▶ _EXERCISE OBJECTIVE_: Please copy out every line in the records below that includes the word "pretty".
═════ RECORDS TO PROCESS
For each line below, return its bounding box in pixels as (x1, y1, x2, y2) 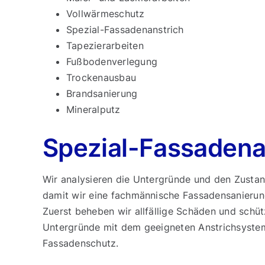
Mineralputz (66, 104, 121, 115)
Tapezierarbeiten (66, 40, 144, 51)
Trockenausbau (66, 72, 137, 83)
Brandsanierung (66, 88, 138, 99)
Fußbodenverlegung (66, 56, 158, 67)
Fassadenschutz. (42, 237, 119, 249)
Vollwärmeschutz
══════════
═════ RECORDS TO PROCESS
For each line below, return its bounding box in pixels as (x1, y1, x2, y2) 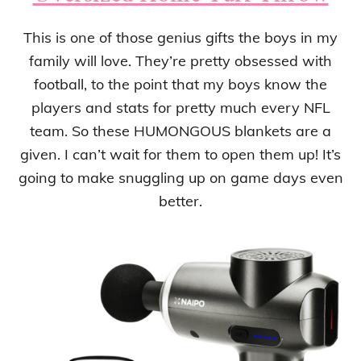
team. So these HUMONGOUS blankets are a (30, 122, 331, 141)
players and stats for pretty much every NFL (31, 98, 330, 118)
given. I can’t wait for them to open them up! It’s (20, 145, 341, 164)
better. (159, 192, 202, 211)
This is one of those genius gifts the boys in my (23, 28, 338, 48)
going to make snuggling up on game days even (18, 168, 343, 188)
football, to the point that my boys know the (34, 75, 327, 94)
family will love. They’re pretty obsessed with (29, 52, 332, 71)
══════════
▶ _RESPONSE TO THIS EXERCISE_:
players and stats for pretty much every NFL (31, 98, 330, 118)
family will love. They’re pretty obsessed with (29, 52, 332, 71)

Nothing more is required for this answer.